Records supplied Start Marker
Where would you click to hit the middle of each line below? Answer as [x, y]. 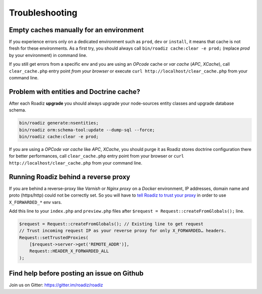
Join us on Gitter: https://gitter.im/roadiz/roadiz [56, 285]
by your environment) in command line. [48, 55]
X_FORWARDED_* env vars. [35, 202]
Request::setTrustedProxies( [54, 238]
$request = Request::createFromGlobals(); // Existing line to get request [111, 224]
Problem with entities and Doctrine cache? [74, 92]
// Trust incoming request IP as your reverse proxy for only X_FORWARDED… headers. [123, 231]
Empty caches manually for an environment [76, 30]
Records supplied End Marker
Assignment: Reproduce exactly the line containing "Join us on Gitter: https://gitter.im/roadiz/roadiz" and all lines after it through the end of the listing above; leave out every earlier line.

Task response:
Join us on Gitter: https://gitter.im/roadiz/roadiz [56, 285]
by your environment) in command line. [48, 55]
X_FORWARDED_* env vars. [35, 202]
Request::setTrustedProxies( [54, 238]
$request = Request::createFromGlobals(); // Existing line to get request [111, 224]
Problem with entities and Doctrine cache? [74, 92]
// Trust incoming request IP as your reverse proxy for only X_FORWARDED… headers. [123, 231]
Empty caches manually for an environment [76, 30]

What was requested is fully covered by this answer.